**Task description**
Say how many lines of the data contain "tasks", and nothing more.

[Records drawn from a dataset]
※ ※ ※
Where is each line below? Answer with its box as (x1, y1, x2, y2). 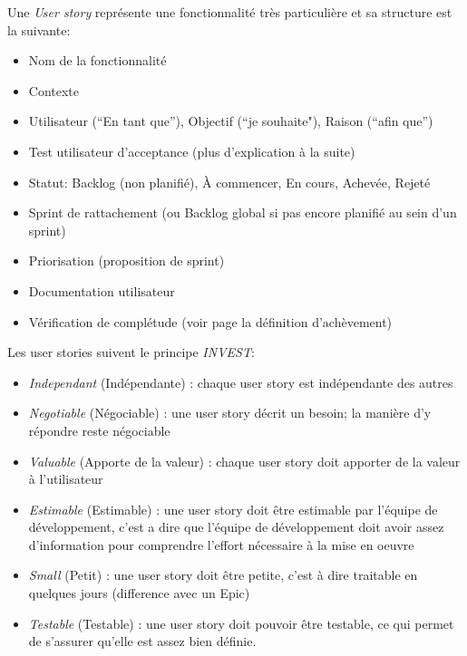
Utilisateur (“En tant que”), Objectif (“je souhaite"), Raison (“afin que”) (28, 111, 433, 130)
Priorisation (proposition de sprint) (28, 251, 225, 270)
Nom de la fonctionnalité (28, 51, 167, 70)
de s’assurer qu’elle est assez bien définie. (28, 632, 257, 651)
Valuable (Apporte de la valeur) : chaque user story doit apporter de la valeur (28, 451, 461, 470)
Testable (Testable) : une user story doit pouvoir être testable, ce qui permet (28, 613, 454, 632)
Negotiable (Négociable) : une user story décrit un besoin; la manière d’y (28, 403, 432, 422)
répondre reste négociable (28, 420, 170, 439)
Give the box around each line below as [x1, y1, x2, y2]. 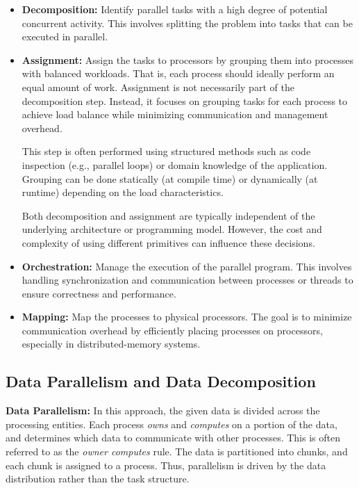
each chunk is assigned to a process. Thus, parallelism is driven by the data [6, 457, 326, 472]
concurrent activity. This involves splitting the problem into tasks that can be [22, 15, 353, 30]
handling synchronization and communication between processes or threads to [22, 273, 353, 287]
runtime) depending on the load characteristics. [22, 185, 224, 200]
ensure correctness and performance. [22, 286, 176, 300]
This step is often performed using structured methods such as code [22, 144, 311, 158]
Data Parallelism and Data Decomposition [6, 371, 316, 392]
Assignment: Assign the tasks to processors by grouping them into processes [22, 52, 354, 67]
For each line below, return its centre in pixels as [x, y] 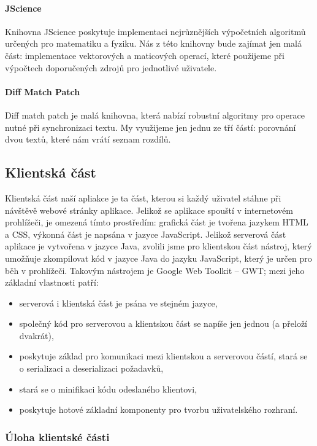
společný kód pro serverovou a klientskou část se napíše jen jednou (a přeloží [163, 323]
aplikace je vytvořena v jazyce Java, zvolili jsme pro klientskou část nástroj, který [158, 246]
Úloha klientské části [57, 436]
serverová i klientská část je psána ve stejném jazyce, [118, 303]
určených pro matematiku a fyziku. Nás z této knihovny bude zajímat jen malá [153, 43]
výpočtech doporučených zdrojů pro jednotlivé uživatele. [111, 67]
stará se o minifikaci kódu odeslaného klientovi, [108, 389]
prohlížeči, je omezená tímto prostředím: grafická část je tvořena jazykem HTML [157, 222]
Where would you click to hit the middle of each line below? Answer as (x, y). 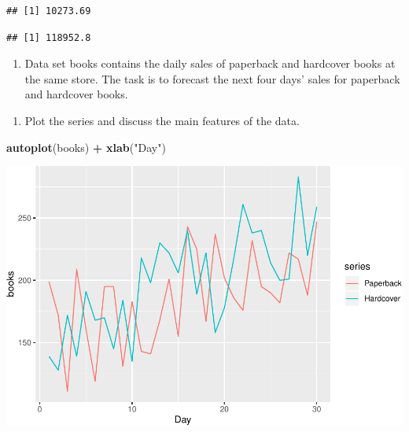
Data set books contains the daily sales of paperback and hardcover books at (210, 63)
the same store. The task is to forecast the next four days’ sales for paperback (212, 78)
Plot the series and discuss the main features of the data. (162, 120)
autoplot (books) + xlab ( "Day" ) (86, 147)
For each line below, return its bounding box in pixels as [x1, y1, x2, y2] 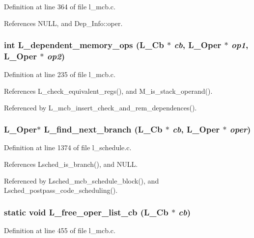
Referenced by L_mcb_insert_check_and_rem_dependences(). [4, 102, 197, 112]
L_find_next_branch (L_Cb [44, 123, 163, 135]
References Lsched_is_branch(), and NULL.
※ ※ ※
**Written solution**
2